§ Exercise details:
Your answer must match, word for word, the lines from the one holding "About Christine Marie [10, 182, 225, 205]" through the final line below, with pictures excluded.

(Collection entries)
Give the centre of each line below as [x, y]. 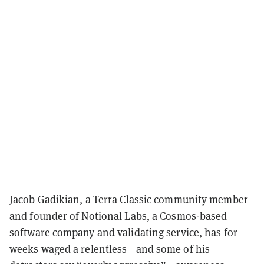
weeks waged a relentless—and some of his [110, 249]
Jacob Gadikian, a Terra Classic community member [129, 199]
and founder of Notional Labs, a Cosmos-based [118, 216]
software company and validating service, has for [123, 232]
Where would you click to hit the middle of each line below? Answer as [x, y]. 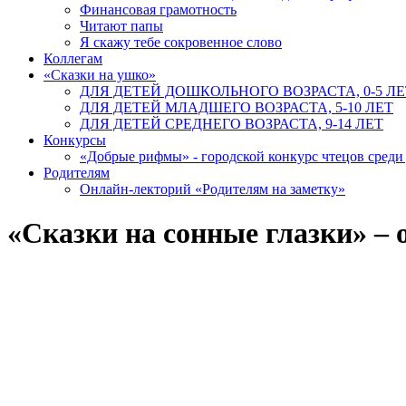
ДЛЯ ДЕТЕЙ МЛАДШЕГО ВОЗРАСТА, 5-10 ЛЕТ [237, 107]
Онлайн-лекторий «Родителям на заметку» [213, 188]
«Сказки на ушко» [100, 74]
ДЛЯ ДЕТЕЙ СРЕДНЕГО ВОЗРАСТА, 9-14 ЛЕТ [232, 123]
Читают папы [121, 25]
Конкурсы [75, 140]
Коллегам [73, 58]
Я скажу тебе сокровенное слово [181, 42]
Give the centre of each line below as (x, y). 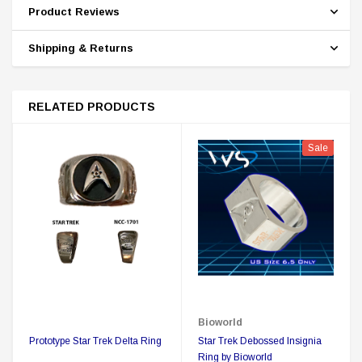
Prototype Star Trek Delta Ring (95, 341)
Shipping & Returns (81, 48)
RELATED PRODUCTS (92, 107)
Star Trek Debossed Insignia (260, 341)
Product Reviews (74, 12)
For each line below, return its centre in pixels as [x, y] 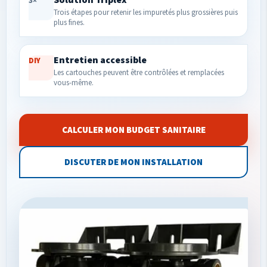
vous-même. [74, 83]
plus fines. [69, 22]
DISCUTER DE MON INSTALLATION [133, 162]
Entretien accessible [100, 60]
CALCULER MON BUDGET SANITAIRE [133, 130]
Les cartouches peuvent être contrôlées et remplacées [139, 72]
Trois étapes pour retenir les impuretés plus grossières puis [146, 12]
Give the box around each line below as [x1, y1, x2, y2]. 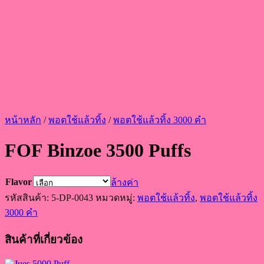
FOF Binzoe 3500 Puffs [5, 140, 191, 161]
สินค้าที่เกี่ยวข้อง [5, 233, 82, 246]
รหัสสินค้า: [5, 192, 51, 203]
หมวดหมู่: [95, 192, 137, 203]
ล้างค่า [111, 177, 138, 187]
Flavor [5, 176, 32, 187]
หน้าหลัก [5, 115, 41, 125]
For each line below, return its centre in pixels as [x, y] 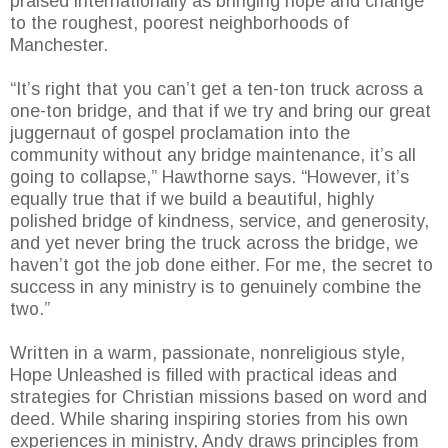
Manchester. [59, 45]
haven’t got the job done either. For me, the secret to [221, 265]
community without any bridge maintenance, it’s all [213, 155]
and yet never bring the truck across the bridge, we [214, 243]
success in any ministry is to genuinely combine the [215, 287]
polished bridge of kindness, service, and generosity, [219, 221]
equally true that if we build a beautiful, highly [192, 199]
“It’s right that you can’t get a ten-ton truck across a [216, 89]
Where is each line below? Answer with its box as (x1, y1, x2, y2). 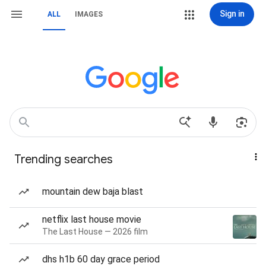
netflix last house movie (42, 214, 141, 225)
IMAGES (75, 10, 103, 18)
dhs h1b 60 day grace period (42, 254, 160, 265)
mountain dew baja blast (42, 186, 143, 197)
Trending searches (14, 152, 113, 167)
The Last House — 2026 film (42, 227, 148, 236)
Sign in (219, 9, 245, 18)
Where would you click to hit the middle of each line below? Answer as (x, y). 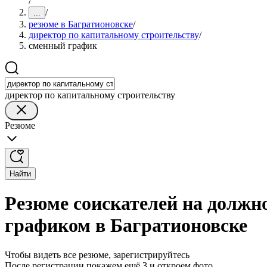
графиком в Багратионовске (126, 226)
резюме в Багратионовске (81, 24)
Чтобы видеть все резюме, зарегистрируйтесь (97, 254)
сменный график (63, 46)
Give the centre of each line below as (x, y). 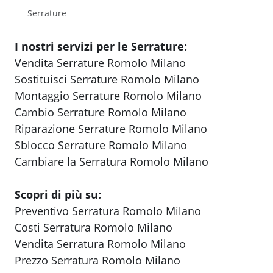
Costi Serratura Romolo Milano (94, 228)
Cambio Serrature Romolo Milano (101, 112)
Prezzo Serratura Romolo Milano (97, 261)
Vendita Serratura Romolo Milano (100, 244)
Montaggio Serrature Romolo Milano (108, 96)
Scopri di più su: (58, 195)
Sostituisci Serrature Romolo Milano (107, 80)
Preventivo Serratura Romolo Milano (108, 211)
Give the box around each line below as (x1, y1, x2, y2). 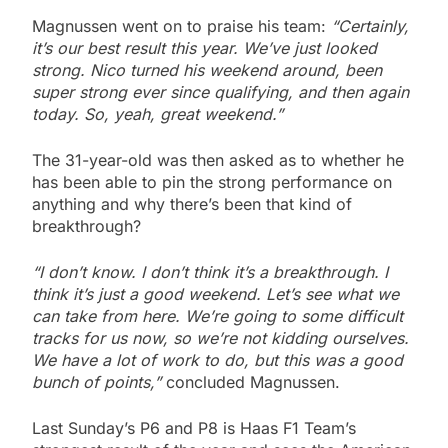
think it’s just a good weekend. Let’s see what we (32, 284, 399, 305)
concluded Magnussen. (166, 372, 340, 393)
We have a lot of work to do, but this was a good (32, 350, 403, 371)
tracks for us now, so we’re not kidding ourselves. (32, 328, 409, 349)
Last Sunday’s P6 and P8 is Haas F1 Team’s (32, 418, 356, 439)
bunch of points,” (32, 372, 166, 393)
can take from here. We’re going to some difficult (32, 306, 403, 327)
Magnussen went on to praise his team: (32, 16, 331, 37)
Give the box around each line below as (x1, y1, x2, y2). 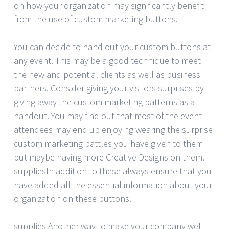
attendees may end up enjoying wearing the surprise (14, 123, 213, 135)
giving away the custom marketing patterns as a (14, 96, 195, 108)
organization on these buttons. (14, 192, 131, 204)
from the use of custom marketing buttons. (14, 13, 178, 25)
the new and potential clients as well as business (14, 68, 200, 80)
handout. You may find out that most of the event (14, 109, 202, 122)
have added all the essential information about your (14, 178, 212, 191)
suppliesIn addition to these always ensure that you (14, 165, 212, 177)
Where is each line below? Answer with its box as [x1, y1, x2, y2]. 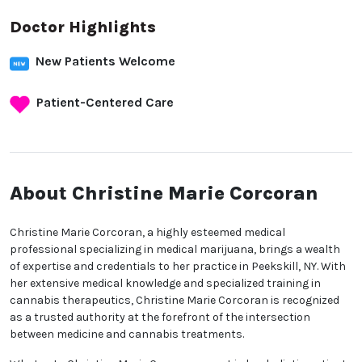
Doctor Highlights [10, 18, 156, 37]
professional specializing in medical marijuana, [10, 265, 256, 280]
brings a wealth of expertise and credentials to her [10, 282, 274, 297]
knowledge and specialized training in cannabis [10, 316, 258, 330]
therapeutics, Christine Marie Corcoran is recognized [10, 333, 287, 347]
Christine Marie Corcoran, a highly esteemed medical [10, 248, 285, 263]
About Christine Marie [10, 182, 225, 205]
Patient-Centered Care [36, 95, 175, 111]
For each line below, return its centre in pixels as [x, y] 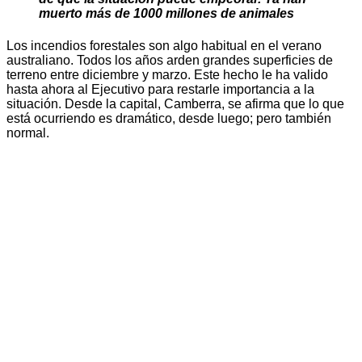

§ Your solution:
About Christine Marie [10, 182, 225, 205]
Patient-Centered Care [36, 95, 175, 111]
For each line below, return its centre in pixels as [x, y] 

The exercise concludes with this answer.